== What you have to do ==
Print each record below precisely, with every picture left out of the copy.

[Data items]
--

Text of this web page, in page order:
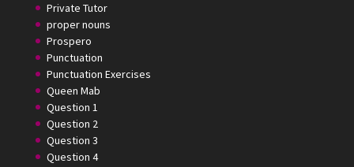
Private Tutor
proper nouns
Prospero
Punctuation
Punctuation Exercises
Queen Mab
Question 1
Question 2
Question 3
Question 4
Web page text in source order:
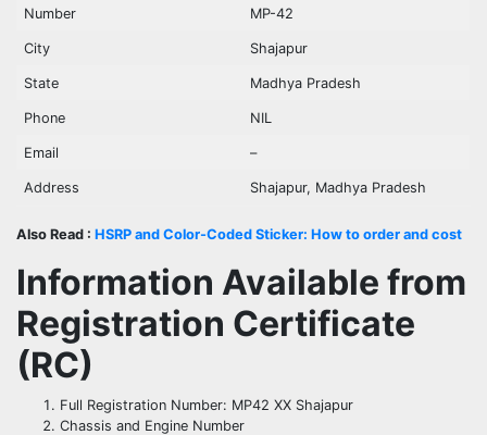
Number MP-42
City Shajapur
State Madhya Pradesh
Phone NIL
Email –
Address Shajapur, Madhya Pradesh
Also Read : HSRP and Color-Coded Sticker: How to order and cost
Information Available from
Registration Certificate
(RC)
Full Registration Number: MP42 XX Shajapur
Chassis and Engine Number

--

== Finished task ==
Text of this web page, in page order:
Private Tutor
proper nouns
Prospero
Punctuation
Punctuation Exercises
Queen Mab
Question 1
Question 2
Question 3
Question 4
Web page text in source order:
Number MP-42
City Shajapur
State Madhya Pradesh
Phone NIL
Email –
Address Shajapur, Madhya Pradesh
Also Read : HSRP and Color-Coded Sticker: How to order and cost
Information Available from
Registration Certificate
(RC)
Full Registration Number: MP42 XX Shajapur
Chassis and Engine Number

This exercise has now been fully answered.